Kit d'extraction

Kit d'extraction pour l'ARN

Desciption Produit

Ce kit a été optimisé pour un nombre de 10 000 à 2 000 000 cellules comme matériel de départ et fournis 2 à 25 µg d'ARN total. Utilisez ce Kit en combinaison avec le kit d'amplification ''MiniAmp mRNA'' et le kit de marquage ''Amino Allyl''.
L'échnatillon de départ peut provenir du sang, des cellules ou de tissus.
Ce kit est utilisé pour la préparartion d'ARN hautement purifié provenant d'échantillons de tissus ou de cellules. Il peut être aussi utilisé pour isoler l'ARN à partir de tissus et de cellules y compris les plantes, les animaux, les cellules de levures et les protozoaires.
L'ARN extrait peut être utilisé directement pour les techniques de ''Northern blot'' et de ''In vitro Translation'' ou bien comme matériel de départ pour la purification de l'ARNm nécessaire à la synthèse d'ADN.
 
Référence Désignation
REK Total RNA Extraction Kit (pour 10 réactions)

Caractéristiques Techniques & Protocole

Equipements nécessaires

• Tubes de 1,5 ml
• Ethanol (100%)
• De la glace pour les incubations
• Micropipettes
• Agitateur
• Mini-centrifugeuse

Contenance du Kit

Articles Conditionnement Stockage
RBC Lysis Buffer 25ml in 30ml bottle -20°C Freezer
RNA Extraction Buffer 1.1ml in 2ml tube 20-25°C
RNA Wash Buffer Concentrate 0.5ml in 8ml bottle 20-25°C
RNA Micro Column 10 each 20-25°C
Elution Tube (1.5ml) 10 each 20-25°C
2 ml Wash Tube 10 each 20-25°C
Nuclease Free Water 1.5ml in 2ml tube -20oC Freezer

Protocole d'extraction d'ARN provenant du sang, de cellules et de tissus.

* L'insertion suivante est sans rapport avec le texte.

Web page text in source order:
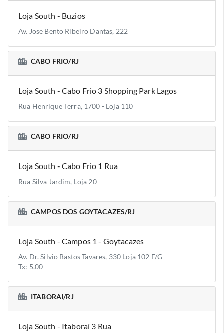
Loja South - Buzios
Av. Jose Bento Ribeiro Dantas, 222
CABO FRIO/RJ
Loja South - Cabo Frio 3 Shopping Park Lagos
Rua Henrique Terra, 1700 - Loja 110
CABO FRIO/RJ
Loja South - Cabo Frio 1 Rua
Rua Silva Jardim, Loja 20
CAMPOS DOS GOYTACAZES/RJ
Loja South - Campos 1 - Goytacazes
Av. Dr. Silvio Bastos Tavares, 330 Loja 102 F/G
Tx: 5.00
ITABORAI/RJ
Loja South - Itaboraí 3 Rua

1. Centrifuger tous les tubes pendant 5 à 10s avant utilisation
2. Ajouter 2 ml d'éthanol à 100% à la concentration de solution de lavage d'ARN.
3. Injecter les 200 µl de sang, cellules ou de tissus dans les 2 ml dans le tampon RBC Lysis et incuber dans de la glace pendant 15 mn. Cette étape n'est pas nécessaire pour les cellules provenant de culture.
4. Recueillir le culot de cellule par centrifugation à 500g pendant 5 mn.
5. Retirer le surnageant
6. Ajouter 100µl de tampon d'extraction d'ARN au culot de cellules et resuspendre doucement à la pipette.
7. Homogénéiser l'échantillon à l'aide d'une seringue jetable de 1ml avec une aiguille de calibration 20 (5 à 8 fois).
8.Centrifiger 1 sec à basse vitesse. Si un culot de cellules de forme répéter l'homogénéisation, sinon procéder à l'extraction.
9. Incuber dans de la glace pendant 20 minutes.
10. Ajouter 100 µl d'éthanol à 100 %, mélanger brièvement et incuber dans de la lace pendant 10 minutes.
11. Mettre l'intégralité du contenu dans une colonne d'ARN et la mettre dans un tube de lavage de 2 ml.
12. Centrifuger pendant 1 mn à haute vitesse (10 000 rpm). Jeter le surplus de fluide et réutiliser le tube de lavage.
13. Additionner 100 µl de solution de lavage pour ARN dans la colonne et centrifuger pendant 1 mn à grande vitesse (10 000 rpm). Une centrifugation plus longue peut être nécessaire pour enlever la solution de lavage résiduelle.
14. Jeter le tube de lavage de 2 ml et placer soigneusement la colonne dans u tube d'élution.
15. Ajouter 40 µl d'eau sans nucléase et préchauffer à 60°C dans le centre de la colonne.
16. Incuber pendant 2 mn et centrifuger à grande vitesse (10 000 rpm) pendant 1 mn.
17. Recharger le filtrat sur la colonne et incuber pendant 2 minutes. Centrifuger à grande vitesse (10 000 rpm) pendant 1 mn.
18. Jeter la colonne et utiliser l'ARN total pour des applications en aval.